Web filtering - are you sure you know what you are paying for?

Investment in a web filter doesn't necessarily mean organisations and their users are fully protected and getting value for money. Eamonn Doyle outlines the reality of the web filtering marketplace.

The internet is a daily tool for millions of people across the world but it is difficult to quantify its actual size due to its sheer magnitude and extremely fast growth. It is gargantuan and a popular method to get a basic estimate is to look at the number of registered domains, of which there are currently around 129 million¹.

Employers have historically been most concerned about ensuring their organisations block staff from deliberately or inadvertently reaching offensive sites such as pornography, violence and racism. The bad publicity and legal implications surrounding the organisation have always been sufficient motivation for employers to reach for their chequebooks in order to protect themselves and their staff. Today, however, the added issue of employee productivity and how this impacts on organisation efficiency has become a big issue. The continuous expansion of the internet allied to changing trends in how it is used, such as Web 2.0, means that traditional mechanisms for web filtering are simply not enough.

It is, therefore, entirely prudent to examine how web filtering suppliers can meet these growing and changing demands - after all, it is what customers are paying for, isn't it?

There are a number of key suppliers in the web filtering marketplace, most of whom rely on a URL database to ensure inappropriate web content doesn't reach users. So what's wrong with that?

The first alarm bell to ring for customers should be the recognition by major web filtering firms that their technology simply can't keep up with the growth of the internet. According to the Websense Annual Report (2006), 'Our databases and database technologies may not be able to keep pace with the growth in the number of URLs.' This, therefore, points to a fundamental issue in this type of approach to web filtering.

So what is the 'technology' they use? The usual means of web filtering is to build a URL database using human reviewers. URLs are 'harvested' through various means and then reviewed. The issue however, is one of volume. Whilst major vendors employ many personnel to review URLs for inclusion in lists, the fact is that vendors have yet to learn the lessons that car manufacturers, for example, learned decades ago; namely that 'handmade' does not offer the consistent quality and volume that user demand dictates.

If an individual reviewer can properly review and categorise say 400-800 websites per day, then a team of say 80 staff should be able to grow their URL database by 32,000-64,000 sites per day. Sounds impressive, but with millions of new sites being created each day, web filtering, which relies on a URL database, is clearly inadequate.

Compound that issue with the need to review the established database to ensure the URLs are still active and it becomes clear that some suppliers are using the equivalent of a water pistol to put out a fire.

With competition fierce in this industry, it could be argued this situation is aggravated by software authors not working too hard to clean up their current database for fear of slipping places in the 'database size wars'. A look across various vendor websites shows all sorts of database sizes quoted. The inference is clear - they argue that whoever has the biggest database must be the best at web filtering.

The reality is that in comparison to the size of the web itself, the databases on offer in the marketplace are tiny - leaving most of the web uncategorised.
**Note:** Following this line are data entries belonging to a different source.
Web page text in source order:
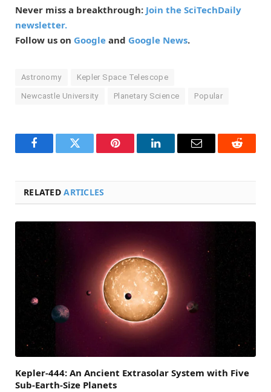
Never miss a breakthrough: Join the SciTechDaily
newsletter.
Follow us on Google and Google News.
Astronomy Kepler Space Telescope
Newcastle University Planetary Science Popular
FacebookTwitter Pinterest LinkedInEmail Reddit
RELATEDARTICLES
Kepler-444: An Ancient Extrasolar System with Five
Sub-Earth-Size Planets
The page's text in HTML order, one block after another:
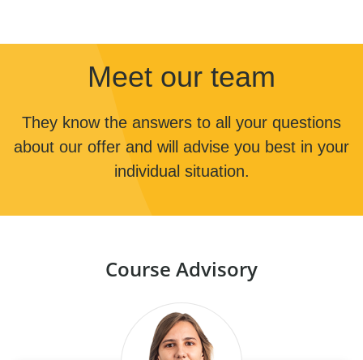
Meet our team
They know the answers to all your questions
about our offer and will advise you best in your
individual situation.
Course Advisory
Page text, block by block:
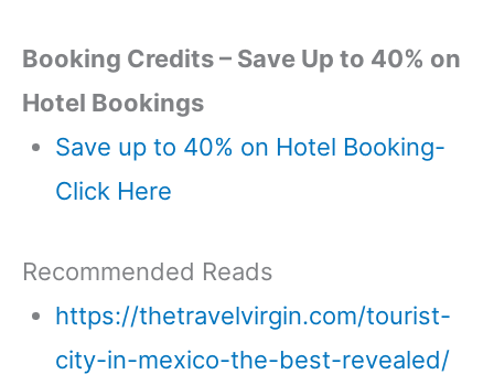
Booking Credits – Save Up to 40% on
Hotel Bookings
Save up to 40% on Hotel Booking-
Click Here
Recommended Reads
https://thetravelvirgin.com/tourist-
city-in-mexico-the-best-revealed/
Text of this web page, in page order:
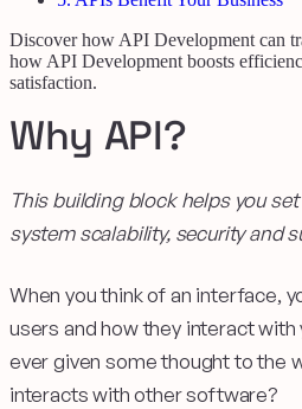
Discover how API Development can
how API Development boosts
satisfaction.
Why API?
This building block helps you
system scalability, security and
When you think of an interface,
users and how they interact
ever given some thought to the
interacts with other software?
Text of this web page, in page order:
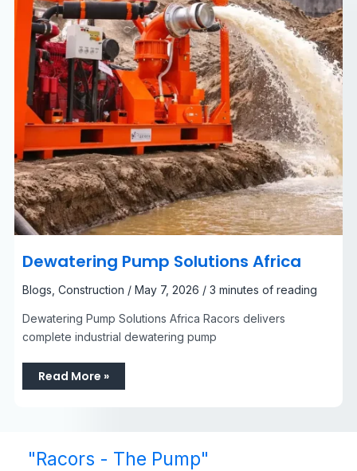
Dewatering Pump Solutions Africa
Blogs, Construction / May 7, 2026 / 3 minutes of reading
Dewatering Pump Solutions Africa Racors delivers
complete industrial dewatering pump
Read More »
"Racors - The Pump"
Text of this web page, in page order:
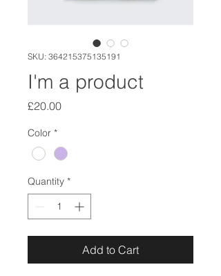
SKU: 364215375135191
I'm a product
£20.00Price
Color *
Quantity *
Add to Cart
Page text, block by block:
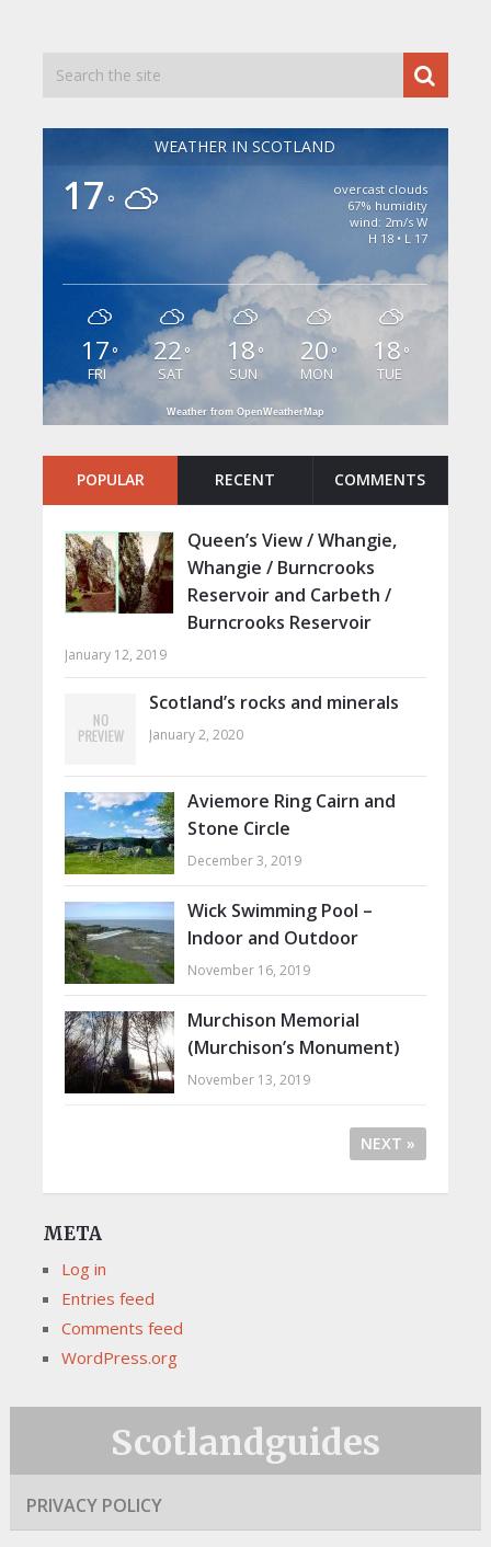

Put simply, organisations are paying for web filtering that can cover a tiny percentage of the internet and their employees therefore, have open access to any type of website missed by the URL database - an unacceptable situation and hardly value for money.

Whilst there is a place for traditional approaches to web filtering, it is clear that if you are going to manage a very dynamic data source, which in addition is subject to constantly changing patterns of usage and trends, then you require truly dynamic web filtering.

A number of firms are claiming some form of 'dynamic' web filtering on top of a database. Many rely on 'keywords' whereby if a site contains unacceptable keywords, the site is blocked. This technology is a step forward from databases in that at least offensive sites have the potential to be blocked. This is due to the nature of the language/slang words used in sites such as pornographic or violent websites.

However, this technology falls down in two significant ways. Firstly, websites that don't use unique language don't get blocked; for an organisation needing to control staff surfing the internet in core working hours that means general web surfing to inoffensive sites (e.g. shopping, travel, sport, news) will not be stopped by keyword scanning.

Secondly, keyword scanning is hardly 'dynamic' when the measurements it uses are largely pre-set and the ongoing need to maintain the list of keywords for effective filtering is complex and time-consuming.

The only way forward is true dynamic scanning using technology to review and categorise a URL at the point of request. It shouldn't matter if the website is new, amended or has become popular all of a sudden. Organisations need their filtering policies to be fully enforced or they simply are not getting the value from their investment in their web filtering solution.

Everyone agrees that you need to have acceptable use policies and web filtering in place. Effective web filtering is possible, but a URL database approach is just not enough to protect your organisation or staff, whatever vendor marketing hype says. Customers need to become more aware of what they are actually paying for and what limitations to effective web filtering remain despite their investment. Ignoring these limitations could cost your organisation dearly in open surfing for all staff, perhaps for years to come.

Eamonn Doyle is managing director of Bloxx.